The Prescription Abuse Prevention Act: A New Federal Statute to Criminalize Overprescribing Opioids
Loyola Law School, Los Angeles Legal Studies Research Paper No. 2020-03
Forthcoming, to be published in Yale Law & Policy Review Vol. 39 pp. XX (2021)
50 Pages Posted: 2 Mar 2020 Last revised: 2 Mar 2021
Date Written: February 10, 2020
Abstract
We are in a national emergency—an epidemic of opioid addiction and abuse—that has claimed the lives of more than 700,000 Americans at a cost of more than 500 billion dollars to the economy in the last twenty years. Even now, on average 130 people die every day from an opioid overdose, making it a leading cause of injury-related death in the United States. And 70 percent of those deaths involve an opioid that a doctor legally prescribed.

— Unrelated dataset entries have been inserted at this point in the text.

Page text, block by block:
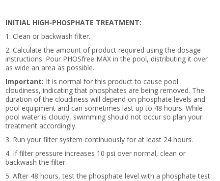
INITIAL HIGH-PHOSPHATE TREATMENT:
1. Clean or backwash filter.
2. Calculate the amount of product required using the dosage
instructions. Pour PHOSfree MAX in the pool, distributing it over
as wide an area as possible.
Important: It is normal for this product to cause pool
cloudiness, indicating that phosphates are being removed. The
duration of the cloudiness will depend on phosphate levels and
pool equipment and can sometimes last up to 48 hours. While
pool water is cloudy, swimming should not occur so plan your
treatment accordingly.
3. Run your filter system continuously for at least 24 hours.
4. If filter pressure increases 10 psi over normal, clean or
backwash the filter.
5. After 48 hours, test the phosphate level with a phosphate test
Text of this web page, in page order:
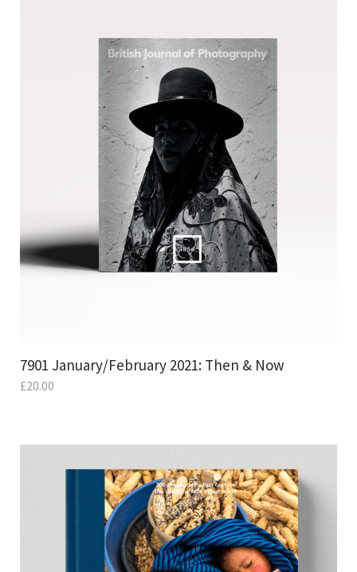
7901 January/February 2021: Then & Now
£20.00
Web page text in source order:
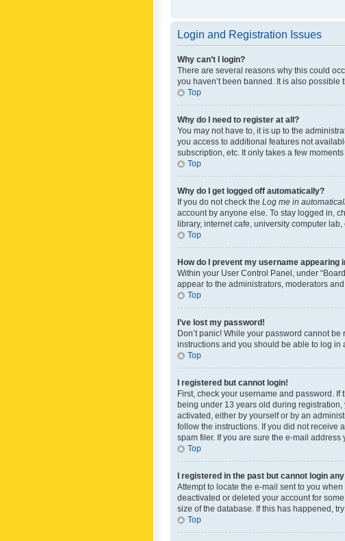
Login and Registration Issues
Why can’t I login?
There are several reasons why this could
you haven’t been banned. It is also
Top
Why do I need to register at all?
You may not have to, it is up to the
you access to additional features not
subscription, etc. It only takes a few
Top
Why do I get logged off automatically?
If you do not check the Log me in
account by anyone else. To stay logged in,
library, internet cafe, university computer
Top
How do I prevent my username appearing
Within your User Control Panel, under
appear to the administrators, moderators
Top
I’ve lost my password!
Don’t panic! While your password cannot
instructions and you should be able to log in
Top
I registered but cannot login!
First, check your username and password.
being under 13 years old during
activated, either by yourself or by an
follow the instructions. If you did not receive
spam filer. If you are sure the e-mail
Top
I registered in the past but cannot login
Attempt to locate the e-mail sent to you
deactivated or deleted your account for
size of the database. If this has happened,
Top
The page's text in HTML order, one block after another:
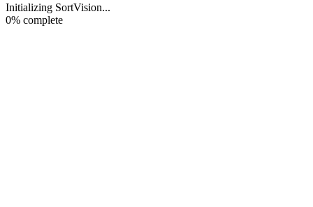
Initializing SortVision...
0% complete
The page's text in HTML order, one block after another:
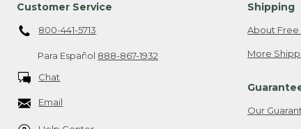
Customer Service
800-441-5713
Para Español 888-867-1932
Chat
Email
Shipping
About Free
More
Our
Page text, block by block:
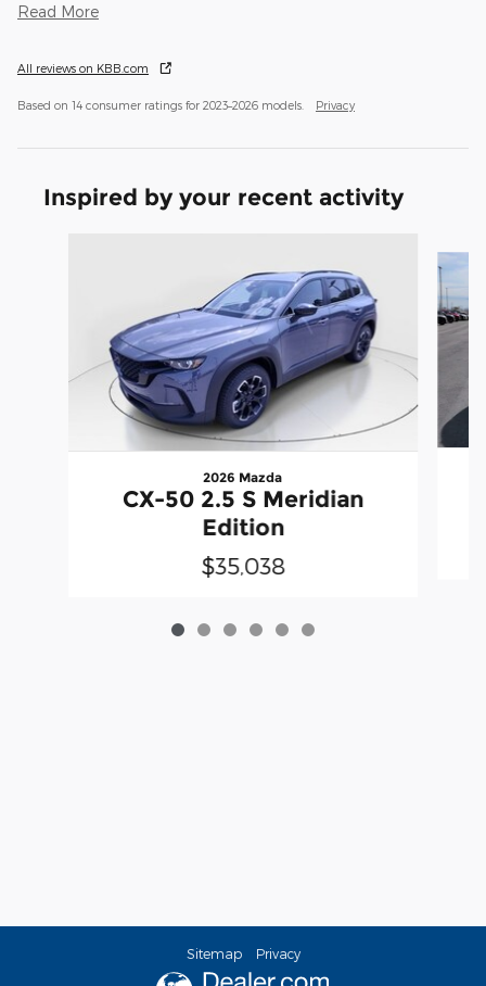
Read More
All reviews on KBB.com
Based on 14 consumer ratings for 2023–2026 models. Privacy
Inspired by your recent activity
2026 Mazda
CX-50 2.5 S Meridian
Edition
$35,038
Sitemap Privacy
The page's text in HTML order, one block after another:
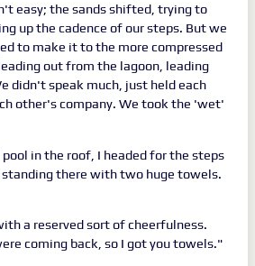
easy; the sands shifted, trying to
up the cadence of our steps. But we
to make it to the more compressed
out from the lagoon, leading
didn't speak much, just held each
other's company. We took the 'wet'
in the roof, I headed for the steps
standing there with two huge towels.
a reserved sort of cheerfulness.
coming back, so I got you towels."
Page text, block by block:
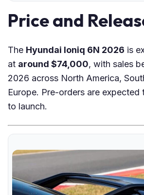
Price and
The Hyundai Ioniq 6N 2026 is
at around $74,000, with sales
2026 across North America,
Europe. Pre-orders are expected
to launch.
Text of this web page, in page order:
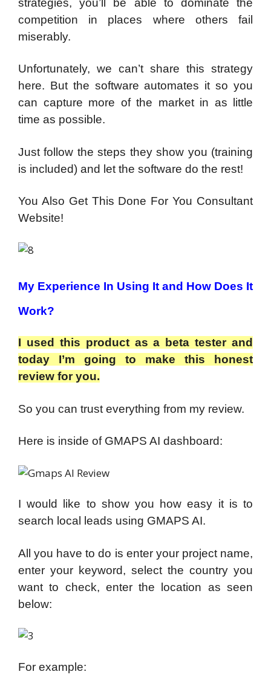
strategies, you’ll be able to dominate the
competition in places where others fail
miserably.
Unfortunately, we can’t share this strategy
here. But the software automates it so you
can capture more of the market in as little
time as possible.
Just follow the steps they show you (training
is included) and let the software do the rest!
You Also Get This Done For You Consultant
Website!
My Experience In Using It and How Does It
Work?
I used this product as a beta tester and
today I’m going to make this honest
review for you.
So you can trust everything from my review.
Here is inside of GMAPS AI dashboard:
I would like to show you how easy it is to
search local leads using GMAPS AI.
All you have to do is enter your project name,
enter your keyword, select the country you
want to check, enter the location as seen
below:
For example:
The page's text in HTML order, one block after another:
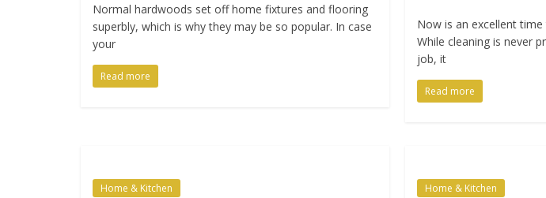
Normal hardwoods set off home fixtures and flooring
superbly, which is why they may be so popular. In case
your
Read more
Now is an excellent
While cleaning is never
job, it
Read more
Home & Kitchen Home & Kitchen
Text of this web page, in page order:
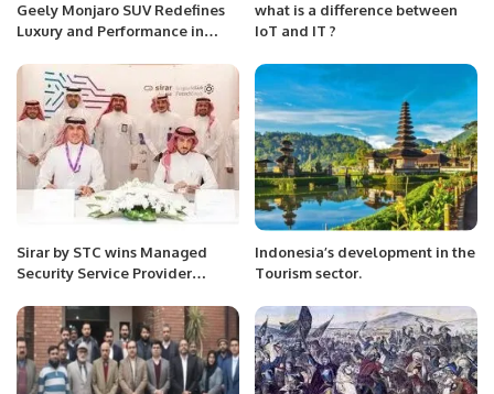
Geely Monjaro SUV Redefines
Luxury and Performance in
what is a difference between
IoT and IT ?
Sirar by STC wins Managed
Security Service Provider
Security Day Riyadh
Indonesia’s development in the
Tourism sector.

There is a growing sense that those responsible for the epidemic—specifically doctors who overprescribe these drugs have escaped responsibility. In the last decade nation-wide, criminal charges against doctors have numbered only in the few hundred. Thus, a disparity exists between the size of the opioid epidemic and the number of people, specifically overprescribing doctors, who have been held to account for deaths resulting from prescribing these dangerously addictive drugs. This raises questions: Given the increasing number of opioid overdose deaths nationally, why are charges and convictions of doctors so rare? And why haven’t existing legal mechanisms worked to punish the improper prescribing practices and curb the epidemic so far? The problem of overprescribing opioids persists because the current law, the federal—the Controlled Substances Act—is unclear and lacks uniform application. This article examines these issues and others. It is the first article in legal scholarship to offer concrete and common-sense solutions, including one grounded in a proposed new federal criminal statute aimed directly at those doctors who knowingly violate acceptable health care norms in prescribing opioids. The novel federal homicide law proposed here will deter and punish physicians whose reckless prescription practices cause their patients’ deaths while also providing the space for those doctors engaged in legitimate pain treatment and management to use these drugs to relieve suffering.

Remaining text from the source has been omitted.